01. Testimony of Chuck Ludlam and Paula Hirschoff on S. 732: The Peace Corps Volunteer Empowerment Act: Introduction

We're testifying because we love the Peace Corps and feel deep gratitude for the opportunity it has given us to serve. We want this institution to thrive so that many more generations of Americans will have the opportunity to serve. We met through the Peace Corps, one of the greatest benefits of our service.7 We still believe that the Peace Corps is our country's best means of outreach to the world. We believe in the idea of Peace Corps and the idealism of Volunteers.

01. Testimony of Chuck Ludlam and Paula Hirschoff on S. 732: The Peace Corps Volunteer Empowerment Act: Introduction

Mr. Chairman and Members of the Subcommittee: Asalaa maalekum. Naka nga def? (Traditional greetings in Senegal)

It is a high honor to appear today, as Peace Corps Volunteers serving in Senegal, to testify in support of S. 732, the Peace Corps Volunteer Empowerment Act (Dodd-Kennedy, March 1, 2007).

Over the 40-year period in which Chuck served as House and Senate Committee Counsel, White House Counsel and Vice President for Government Relations at the Biotechnology Industry Organization, he often had the honor of testifying before the Congress and sitting where Janice O'Connell2 now sits staffing this hearing. Paula has also worked on Capitol Hill and staffed subcommittee hearings. We've never been prouder, however, to participate in a hearing than today, testifying together as Peace Corps Volunteers.

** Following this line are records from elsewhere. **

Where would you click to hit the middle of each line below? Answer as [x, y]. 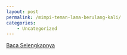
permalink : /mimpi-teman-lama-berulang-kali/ [63, 17]
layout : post [22, 12]
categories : [21, 23]
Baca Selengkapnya [31, 45]
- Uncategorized [37, 28]
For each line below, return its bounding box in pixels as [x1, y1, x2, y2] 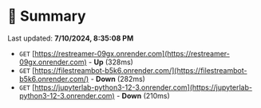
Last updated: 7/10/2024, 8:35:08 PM [7, 33, 134, 43]
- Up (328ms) [88, 57, 133, 67]
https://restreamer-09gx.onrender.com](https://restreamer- [34, 48, 231, 58]
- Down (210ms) [116, 91, 171, 100]
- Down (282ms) [90, 74, 145, 83]
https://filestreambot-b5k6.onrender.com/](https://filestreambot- [34, 65, 247, 75]
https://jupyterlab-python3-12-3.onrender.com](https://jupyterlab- [34, 83, 253, 92]
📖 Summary [7, 7, 86, 25]
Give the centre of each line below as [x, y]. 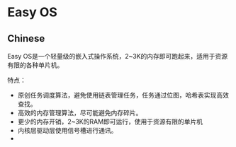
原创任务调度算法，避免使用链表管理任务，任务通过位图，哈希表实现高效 [123, 95]
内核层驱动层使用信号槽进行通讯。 [67, 130]
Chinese [26, 39]
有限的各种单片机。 [35, 65]
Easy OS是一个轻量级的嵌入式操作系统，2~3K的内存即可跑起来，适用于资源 [118, 56]
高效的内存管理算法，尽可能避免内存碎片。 [80, 113]
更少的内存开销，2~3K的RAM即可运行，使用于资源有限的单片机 [110, 122]
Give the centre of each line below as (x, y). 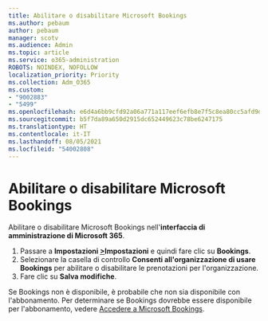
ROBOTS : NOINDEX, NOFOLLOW (53, 68)
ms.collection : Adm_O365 (49, 82)
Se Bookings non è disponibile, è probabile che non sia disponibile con (124, 292)
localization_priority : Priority (64, 75)
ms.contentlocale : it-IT (49, 134)
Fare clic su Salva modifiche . (68, 276)
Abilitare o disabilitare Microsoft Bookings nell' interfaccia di (107, 227)
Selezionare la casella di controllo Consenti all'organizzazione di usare (138, 260)
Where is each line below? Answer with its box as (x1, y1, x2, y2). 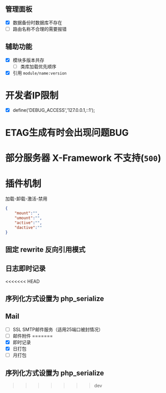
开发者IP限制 (5, 90, 59, 102)
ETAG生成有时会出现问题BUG (5, 127, 129, 139)
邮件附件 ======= (12, 332, 53, 339)
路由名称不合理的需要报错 (12, 26, 67, 32)
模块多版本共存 (12, 57, 44, 63)
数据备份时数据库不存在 (12, 19, 62, 26)
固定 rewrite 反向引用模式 (5, 245, 86, 254)
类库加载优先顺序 (20, 63, 57, 69)
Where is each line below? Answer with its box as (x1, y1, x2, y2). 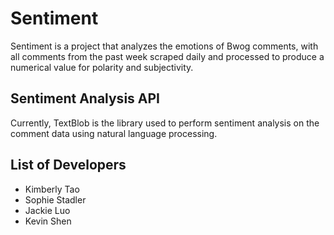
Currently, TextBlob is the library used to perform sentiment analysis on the (10, 117, 320, 129)
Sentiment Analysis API (10, 90, 160, 107)
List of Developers (10, 157, 127, 174)
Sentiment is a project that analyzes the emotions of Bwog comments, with (10, 40, 319, 52)
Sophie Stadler (24, 193, 87, 206)
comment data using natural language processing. (10, 127, 218, 139)
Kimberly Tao (24, 183, 80, 195)
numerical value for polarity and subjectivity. (10, 61, 194, 73)
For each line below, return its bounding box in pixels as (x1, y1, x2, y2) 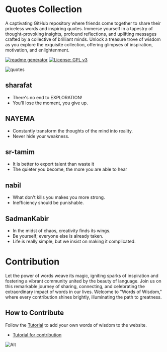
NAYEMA (5, 114, 35, 123)
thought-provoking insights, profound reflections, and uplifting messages (5, 31, 157, 37)
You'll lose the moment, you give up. (12, 100, 88, 106)
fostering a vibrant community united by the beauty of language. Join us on (5, 278, 162, 284)
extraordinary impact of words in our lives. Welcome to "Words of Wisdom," (5, 289, 162, 295)
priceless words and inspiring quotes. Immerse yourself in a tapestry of (5, 25, 153, 31)
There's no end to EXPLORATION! (12, 94, 82, 100)
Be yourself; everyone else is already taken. (12, 233, 104, 239)
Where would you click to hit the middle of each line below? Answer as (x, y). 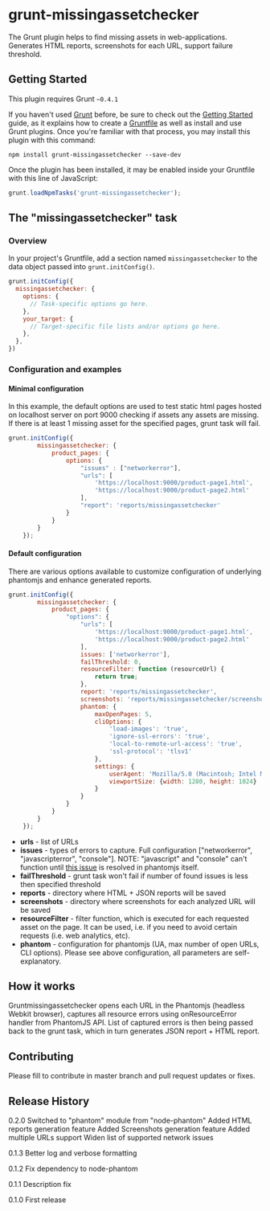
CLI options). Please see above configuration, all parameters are (126, 952)
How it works (42, 986)
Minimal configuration (46, 388)
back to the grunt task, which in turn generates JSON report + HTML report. (134, 1031)
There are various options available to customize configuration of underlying (135, 571)
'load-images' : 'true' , (149, 729)
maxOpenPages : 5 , (123, 714)
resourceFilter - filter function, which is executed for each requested (134, 918)
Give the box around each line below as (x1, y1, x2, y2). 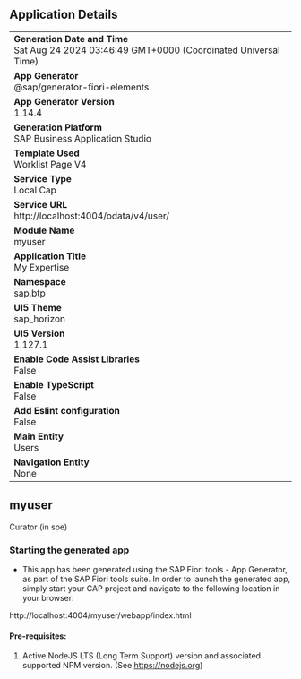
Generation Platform (13, 121, 103, 133)
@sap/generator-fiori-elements (13, 81, 150, 93)
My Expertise (13, 261, 70, 273)
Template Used (13, 147, 81, 159)
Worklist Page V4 (13, 158, 87, 170)
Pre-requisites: (9, 631, 67, 641)
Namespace (13, 275, 67, 288)
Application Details (9, 7, 118, 22)
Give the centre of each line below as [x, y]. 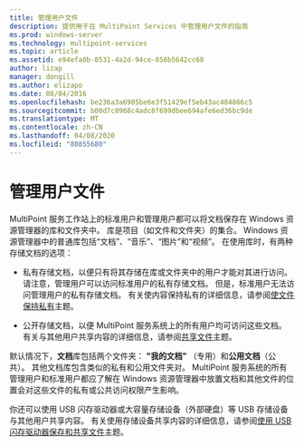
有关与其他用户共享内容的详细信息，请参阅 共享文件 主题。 [129, 336]
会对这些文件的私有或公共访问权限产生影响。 [100, 390]
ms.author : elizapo [46, 85]
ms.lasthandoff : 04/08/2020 [62, 136]
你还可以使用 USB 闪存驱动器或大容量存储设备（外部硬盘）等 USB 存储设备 [149, 409]
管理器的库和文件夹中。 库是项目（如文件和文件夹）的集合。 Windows [147, 230]
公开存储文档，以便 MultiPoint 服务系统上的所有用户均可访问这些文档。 [154, 325]
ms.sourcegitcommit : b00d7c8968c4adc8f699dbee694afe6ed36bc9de [131, 111]
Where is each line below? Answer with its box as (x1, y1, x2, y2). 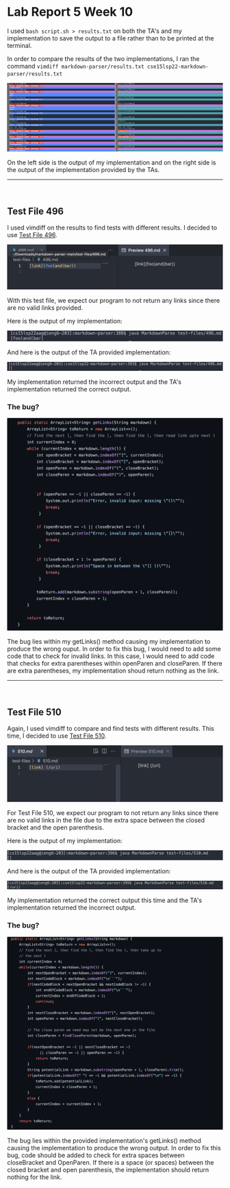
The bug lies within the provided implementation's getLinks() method (7, 1136, 202, 1145)
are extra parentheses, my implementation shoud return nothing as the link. (7, 666, 220, 675)
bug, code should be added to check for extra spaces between (7, 1151, 185, 1159)
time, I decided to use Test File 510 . (7, 731, 107, 740)
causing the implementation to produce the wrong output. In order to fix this (7, 1143, 221, 1152)
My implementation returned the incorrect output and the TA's (7, 378, 181, 386)
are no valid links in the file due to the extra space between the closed (7, 816, 205, 824)
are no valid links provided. (7, 304, 84, 312)

We are proud because service in the Peace Corps—for Chuck first in Nepal from 1968-70, for Paula first in Kenya over the same period, and since 2005 together in Senegal—brackets our careers and lives and defines them.3 In short, we have been deeply committed to Peace Corps for more than 40 years. Our service in Senegal has been a challenging, deeply rewarding experience. Rejoining the Peace Corps has proven to be a brilliant decision.

Senator Dodd—RPCV Dodd—you have always been the champion of Peace Corps Volunteers, the 170,000 of us who have served. That you listen to us is clear from the legislation. You understand our idealism, the complexity of our work, and the resources we need to be effective Volunteers. Your distinguished service in the Senate reflects the resourcefulness and entrepreneurship we see in Volunteers.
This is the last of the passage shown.